We got the data down to Arizona, but now we need to filter it to the variables we decided on earlier for our final subset.
* To do this we can use the .loc[] format
* The .loc[] format uses commas to show what rows and columns you want to filter down to
* For our final dataset we are keeping all of the rows. A colon is used to tell Python3 that you are keeping all the rows.
* For the columns we need to filter down to State, County, Year, and Health care costs. You use this format: ["State","County","Year","Health care costs"]


**Remember to type the variables exactly as they are in the dataset so Python3 knows what you want to filter to.**

We are going to name this subset "Final_subset" so we know it is out last one.

* The following command will acheive creating the final subset.

In [7]:
Final_subset = AZ_Subset.loc[:,["State","County","Year","Health care costs"]].copy()

It is important that you use the AZ_Subset that we created earlier so it only takes that Arizona data.

Now lets look at our final subset!

In [8]:
Final_subset

Unnamed: 0,State,County,Year,Health care costs
330,AZ,Apache County,1/1/2014,8968.0
331,AZ,Apache County,1/1/2015,8097.0
332,AZ,Cochise County,1/1/2014,8460.0
333,AZ,Cochise County,1/1/2015,8221.0
334,AZ,Coconino County,1/1/2014,7835.0
335,AZ,Coconino County,1/1/2015,7739.0
336,AZ,Gila County,1/1/2014,10011.0
337,AZ,Gila County,1/1/2015,9918.0
338,AZ,Graham County,1/1/2014,8120.0
339,AZ,Graham County,1/1/2015,7560.0


Now that we have our final subset it is time to export it!

#Exporting the Subset

To export our data we will use the .to_csv(), adding the filename and extension within the parathesis at the end.

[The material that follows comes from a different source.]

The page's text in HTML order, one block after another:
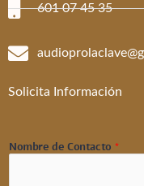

* The dataframe we are using is our final subset titled, Final_subset
* It is also important to include index=false to eliminate the column of indices that pandas creates. index=false tells pandas not to bring in these index numbers.

The following command exports our new subset.


In [11]:
Final_subset.to_csv("Final_subset.csv", index=False)

* It is important to capitalize the F in index=False so you don't get an error when exporting your subset.

You have now sucessfully made a new subset from the County Public Health Data. Yay!